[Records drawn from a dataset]
-------------------------

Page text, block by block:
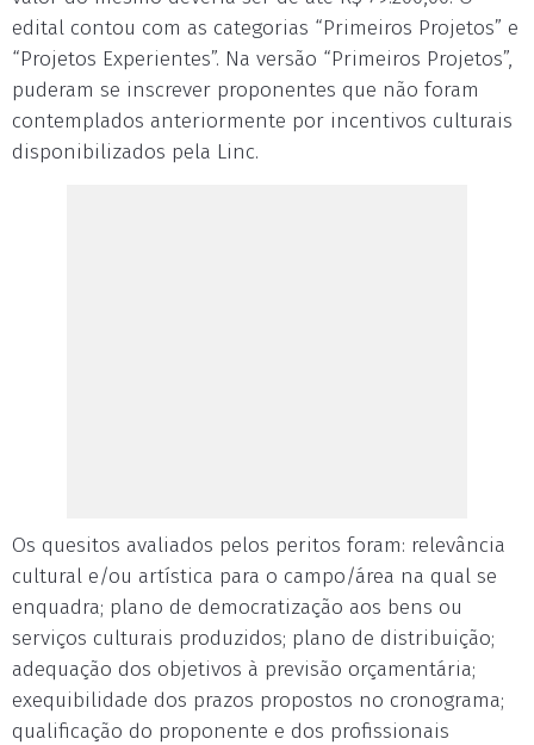
edital contou com as categorias “Primeiros Projetos” e
“Projetos Experientes”. Na versão “Primeiros Projetos”,
puderam se inscrever proponentes que não foram
contemplados anteriormente por incentivos culturais
disponibilizados pela Linc.
Os quesitos avaliados pelos peritos foram: relevância
cultural e/ou artística para o campo/área na qual se
enquadra; plano de democratização aos bens ou
serviços culturais produzidos; plano de distribuição;
adequação dos objetivos à previsão orçamentária;
exequibilidade dos prazos propostos no cronograma;
qualificação do proponente e dos profissionais
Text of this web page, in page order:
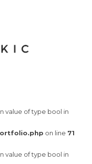
value of type bool in
on line 71
value of type bool in
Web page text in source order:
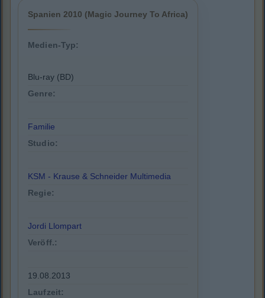
Spanien 2010 (Magic Journey To Africa)
Medien-Typ:
Blu-ray (BD)
Genre:
Familie
Studio:
KSM - Krause & Schneider Multimedia
Regie:
Jordi Llompart
Veröff.:
19.08.2013
Laufzeit:
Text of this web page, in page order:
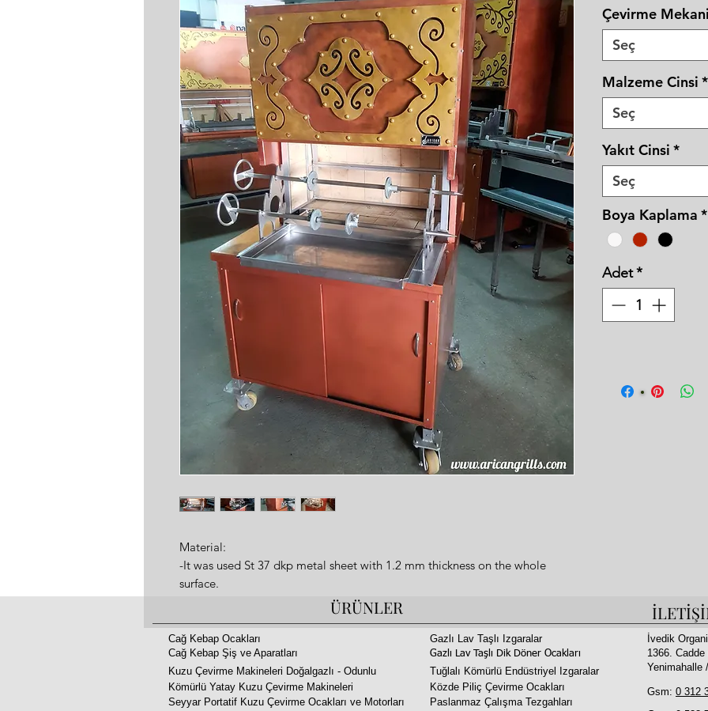
Material:
-It was used St 37 dkp metal sheet with 1.2 mm thickness on the whole
surface.
-It was used  high fire resistant rockwool between all layers.
-It was made fire resistant special copper paint  coating on whole surface.
-It was used 30 mm thick fire bricks in grill and shawarma section.
-Shawarma mechanism, meat tray and doner skewers made of stainless
steel
Çevirme
Seç
Malzeme Cinsi *
Seç
Yakıt Cinsi *
Seç
Boya Kaplama *
Adet*
ÜRÜNLER
Cağ Kebap Ocakları
Gazlı Lav Taşlı Izgaralar
Cağ Kebap Şiş ve Aparatları
Gazlı Lav Taşlı Dik Döner Ocakları
Tuğlalı Kömürlü Endüstriyel Izgaralar
Kuzu Çevirme Makineleri Doğalgazlı - Odunlu
İvedik
1366.
Yenimahalle
Kömürlü Yatay Kuzu Çevirme Makineleri
Közde Piliç Çevirme Ocakları
Seyyar Portatif Kuzu Çevirme Ocakları ve Motorları
Paslanmaz Çalışma Tezgahları
Gsm: 0 312
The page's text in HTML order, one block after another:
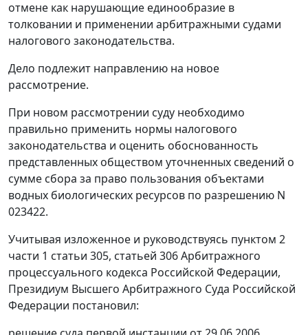
отмене как нарушающие единообразие в
толковании и применении арбитражными судами
налогового законодательства.
Дело подлежит направлению на новое
рассмотрение.
При новом рассмотрении суду необходимо
правильно применить нормы налогового
законодательства и оценить обоснованность
представленных обществом уточненных сведений о
сумме сбора за право пользования объектами
водных биологических ресурсов по разрешению N
023422.
Учитывая изложенное и руководствуясь пунктом 2
части 1 статьи 305, статьей 306 Арбитражного
процессуального кодекса Российской Федерации,
Президиум Высшего Арбитражного Суда Российской
Федерации постановил:
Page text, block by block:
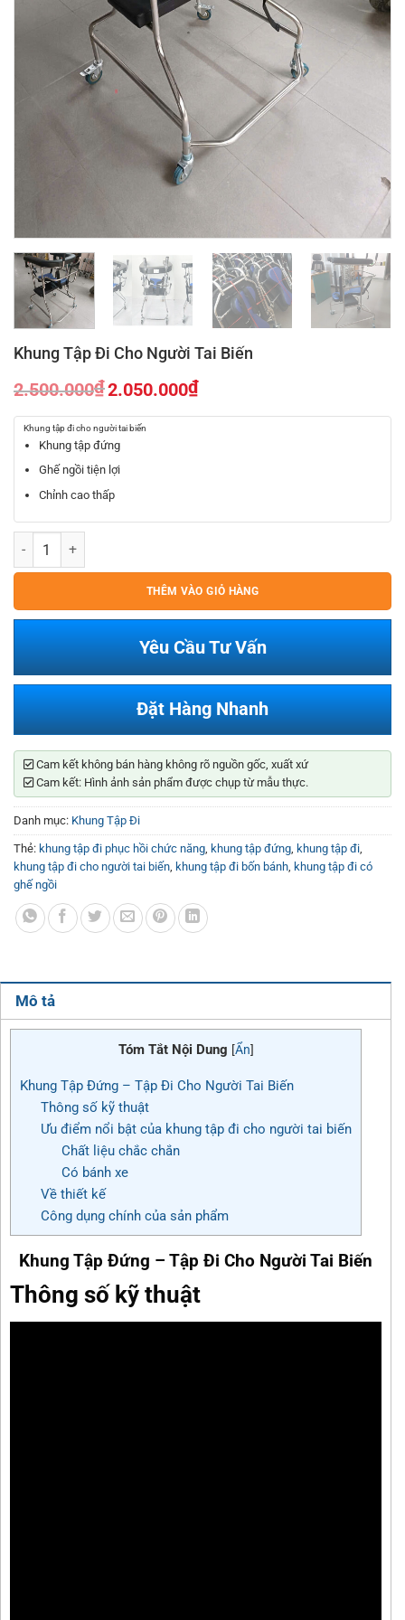
Khung Tập Đi Cho Người Tai Biến
2.500.000₫
gốc
là:
2.500.000₫.
2.050.000₫
hiện
tại
2.050.000₫.
Khung tập đi cho người tai biến
Khung tập đứng
Ghế ngồi tiện lợi
Chỉnh cao thấp
Khung Tập Đi Cho Người Tai Biến số lượng
THÊM VÀO GIỎ HÀNG
Yêu Cầu Tư Vấn
Đặt Hàng Nhanh
Cam kết không bán hàng không rõ nguồn gốc, xuất xứ
Cam kết: Hình ảnh sản phẩm được chụp từ mẫu thực.
Danh mục: Khung Tập Đi
Thẻ: khung tập đi phục hồi chức năng, khung tập đứng, khung tập đi,
khung tập đi cho người tai biến, khung tập đi bốn bánh, khung tập đi có
ghế ngồi
Mô tả
Tóm Tắt Nội Dung [Ẩn]
Khung Tập Đứng – Tập Đi Cho Người Tai Biến
Thông số kỹ thuật
Ưu điểm nổi bật của khung tập đi cho người tai biến
Chất liệu chắc chắn
Có bánh xe
Về thiết kế
Công dụng chính của sản phẩm
Khung Tập Đứng – Tập Đi Cho Người Tai Biến
Thông số kỹ thuật
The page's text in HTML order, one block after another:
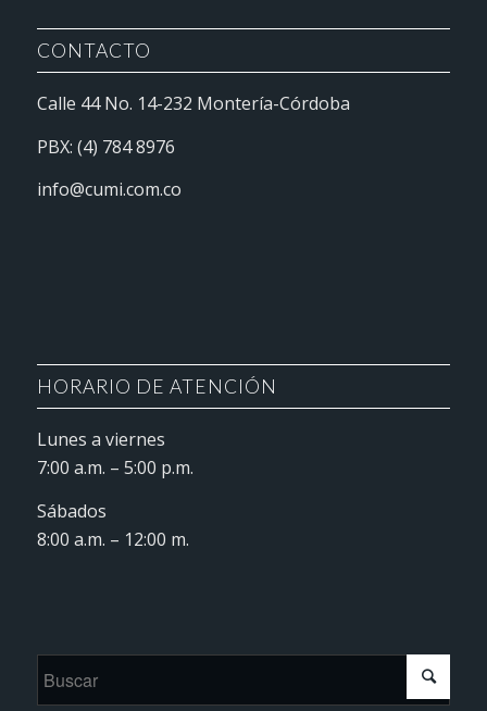
CONTACTO
Calle 44 No. 14-232 Montería-Córdoba
PBX: (4) 784 8976
info@cumi.com.co
HORARIO DE ATENCIÓN
Lunes a viernes
7:00 a.m. – 5:00 p.m.
Sábados
8:00 a.m. – 12:00 m.
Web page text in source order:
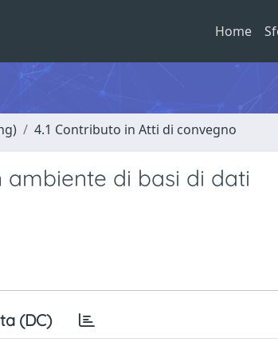
Home
4.1 Contributo in Atti di convegno
ambiente di basi di dati
(DC)
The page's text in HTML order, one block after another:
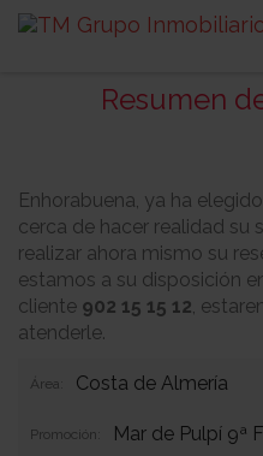
Resumen
Enhorabuena, ya ha
cerca de hacer realidad su
realizar ahora mismo su
estamos a su disposición
cliente 902 15 15 12,
atenderle.
Área: Costa de Almería
Promoción: Mar de Pulpí 9ª
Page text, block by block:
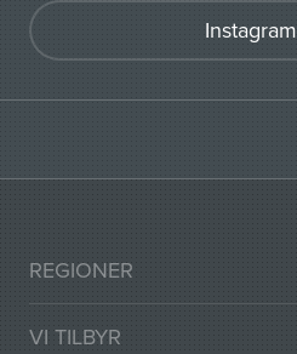
Instagram
REGIONER
VI TILBYR
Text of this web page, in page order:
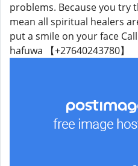
problems. Because you try
mean all spiritual healers
put a smile on your face
hafuwa 【+27640243780】
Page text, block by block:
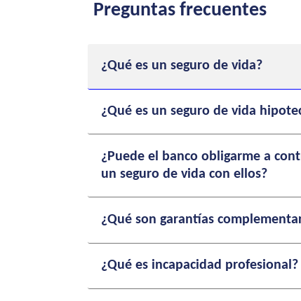
Preguntas frecuentes
¿Qué es un seguro de vida?
¿Qué es un seguro de vida
¿Puede el banco obligarme a
un seguro de vida con ellos?
¿Qué son garantías
¿Qué es incapacidad profesional?
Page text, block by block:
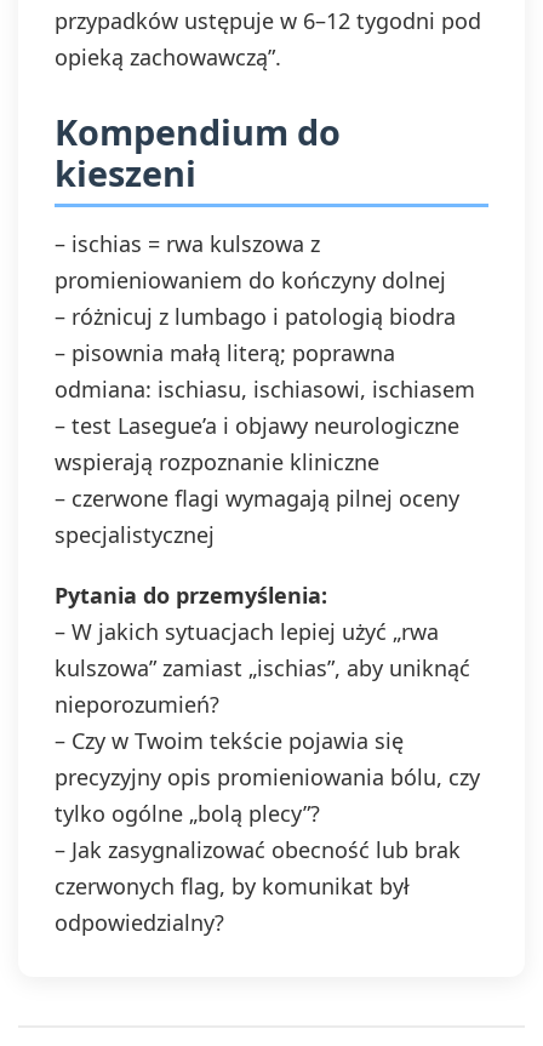
przypadków ustępuje w 6–12 tygodni pod
opieką zachowawczą”.
Kompendium do
kieszeni
– ischias = rwa kulszowa z
promieniowaniem do kończyny dolnej
– różnicuj z lumbago i patologią biodra
– pisownia małą literą; poprawna
odmiana: ischiasu, ischiasowi, ischiasem
– test Lasegue’a i objawy neurologiczne
wspierają rozpoznanie kliniczne
– czerwone flagi wymagają pilnej oceny
specjalistycznej
Pytania do przemyślenia:
– W jakich sytuacjach lepiej użyć „rwa
kulszowa” zamiast „ischias”, aby uniknąć
nieporozumień?
– Czy w Twoim tekście pojawia się
precyzyjny opis promieniowania bólu, czy
tylko ogólne „bolą plecy”?
– Jak zasygnalizować obecność lub brak
czerwonych flag, by komunikat był
odpowiedzialny?
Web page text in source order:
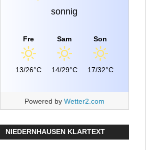
sonnig
Fre
13/26°C
Sam
14/29°C
Son
17/32°C
Powered by Wetter2.com
NIEDERNHAUSEN KLARTEXT

-------------------------

*What you need to do:* The stretch above running from the line with "mean all spiritual healers" through the line with "tylko ogólne „bolą" is all you should copy, exactly, leaving out the pictures.

*Answer to this task:*
mean all spiritual healers
put a smile on your face
hafuwa 【+27640243780】
Page text, block by block:
Preguntas frecuentes
¿Qué es un seguro de vida?
¿Qué es un seguro de vida
¿Puede el banco obligarme a
un seguro de vida con ellos?
¿Qué son garantías
¿Qué es incapacidad profesional?
Page text, block by block:
przypadków ustępuje w 6–12 tygodni pod
opieką zachowawczą”.
Kompendium do
kieszeni
– ischias = rwa kulszowa z
promieniowaniem do kończyny dolnej
– różnicuj z lumbago i patologią biodra
– pisownia małą literą; poprawna
odmiana: ischiasu, ischiasowi, ischiasem
– test Lasegue’a i objawy neurologiczne
wspierają rozpoznanie kliniczne
– czerwone flagi wymagają pilnej oceny
specjalistycznej
Pytania do przemyślenia:
– W jakich sytuacjach lepiej użyć „rwa
kulszowa” zamiast „ischias”, aby uniknąć
nieporozumień?
– Czy w Twoim tekście pojawia się
precyzyjny opis promieniowania bólu, czy
tylko ogólne „bolą plecy”?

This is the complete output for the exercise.